Cóż takiego się stało, że poważna firma ubezpieczeniowa przestała świętować w (nie)wyborczą niedzielę i wydała oświadczenie? Ponieważ szumu wokół T. w mediach publicznych narobił Dominik Tarczyński, europoseł PiS. On też później złożył zawiadomienie do prokuratury. Ta zadziałała błyskawicznie. W poniedziałek rano Kamil K. został zatrzymany w Warszawie i przewieziony do prokuratury w Rzeszowie. Poinformowała zaraz o tym sam Maciej Wąsik, wiceminister MSWiA. Prok. Mirosława Chyra z Prokuratury Okręgowej w Warszawie wyjaśniła, że K. usłyszał zarzut nawoływania do popełnienia zbrodni ludobójstwa przez zamieszczanie postów w mediach społecznościowych a do tego kierował wobec polityka groźby bezprawnej fizycznej eliminacji z powodu przynależności politycznej. Oskarżony nie przyznał się do zarzutu popełnienia zbrodni, a jedynie do kierowania gróźb wobec polityka. Złożył też obszerne wyjaśnienia. Został zwolniony za poręczeniem majątkowym 5 tys. zł i obowiązkiem dozoru policyjnego.
Z sobie wiadomych powodów młody przemyślanin wziął na celownik PiS i osobiście Jarosława Kaczyńskiego.

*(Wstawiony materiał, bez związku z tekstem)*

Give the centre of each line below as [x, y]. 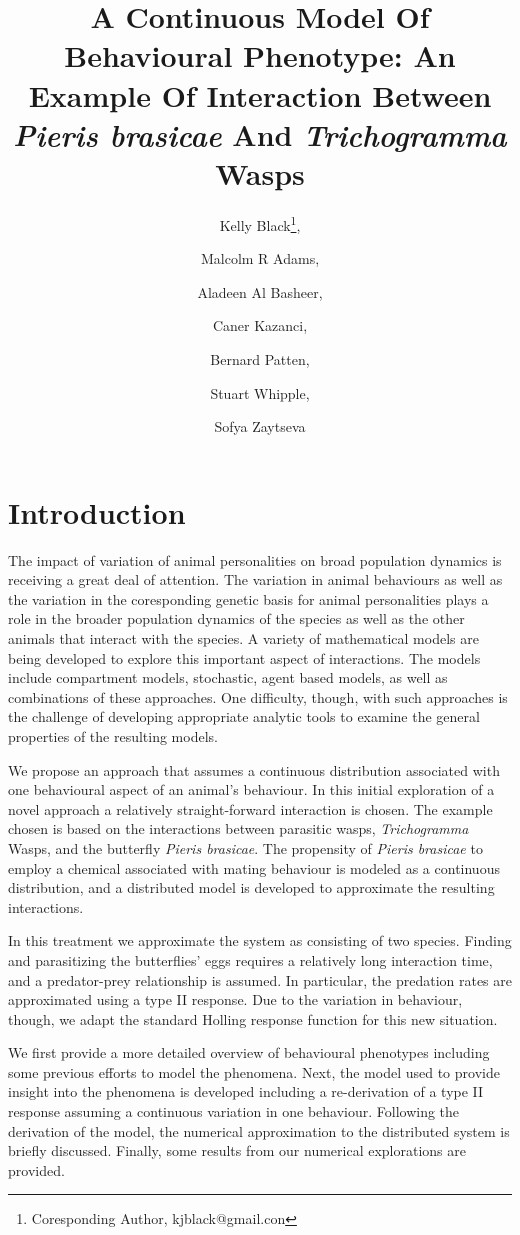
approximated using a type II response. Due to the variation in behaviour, [235, 999]
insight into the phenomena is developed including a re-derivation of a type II [246, 1091]
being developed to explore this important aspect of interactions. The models [244, 657]
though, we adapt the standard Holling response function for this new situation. [253, 1018]
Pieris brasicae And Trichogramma [260, 134]
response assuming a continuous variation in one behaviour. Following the [234, 1111]
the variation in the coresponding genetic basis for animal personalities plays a [248, 598]
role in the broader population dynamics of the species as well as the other [236, 618]

Dość wcześnie na Twitterze zauważył, że „w Polsce potrzebny jest wariant rumuński”. Tego wpisu jeszcze w PiS-ie nie zauważono. Później jednak dodał, że „jest coraz bliżej decyzji o poświęceniu się dla Najjaśniejszej Rzeczypospolitej i fizycznej eliminacji kaczego chujka”. Poczuł wenę i dopisywał o zagazowaniu „wszystkich pisowskich szumowin z @pisorgpl”. Przebieg piątkowych obrad Sejmu skłoniły go do wpisu o szubienicy, pod którą powinni stanąć „najpierw Sasin Jacej, później Morawiecki, a później Gowin; nie wspominając oczywiście kaczego ch…a”. Tego już było za wiele i stało się jak wyżej.

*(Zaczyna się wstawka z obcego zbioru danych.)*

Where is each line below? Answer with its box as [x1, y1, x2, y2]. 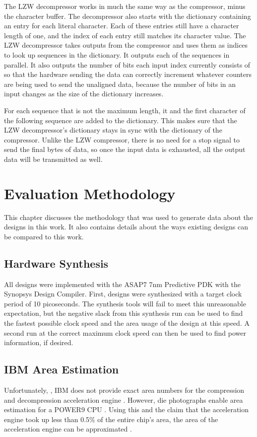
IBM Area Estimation [4, 362, 119, 377]
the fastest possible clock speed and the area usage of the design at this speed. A [4, 317, 250, 328]
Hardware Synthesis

W poniedziałek konta Kamila K. na Twitterze i Facebooku zostały wyczyszczone; jednak kopie wpisów kursują w sieci jak pyłki topoli po kwitnieniu. Popularności przemyślaninowi dodały publiczne media, które gremialnie go potępiły zamieszczając przy tym wspomniane wpisy. Przy okazji oberwało się Borysowi Budce, który o tym, że jest sprzymierzeńcem K. dowiedział się z TVP. Lider PO medialnym sprzymierzeńcem oskarżonego został, gdyż ten kiedyś na Twitterze zamieścił wspólne z nim zdjęcie. A Krzysztof Feret, lider Nowoczesnej na Podkarpaciu przypomniał, że jego partii z Kamilem K. od dwóch lat nic już nie łączy.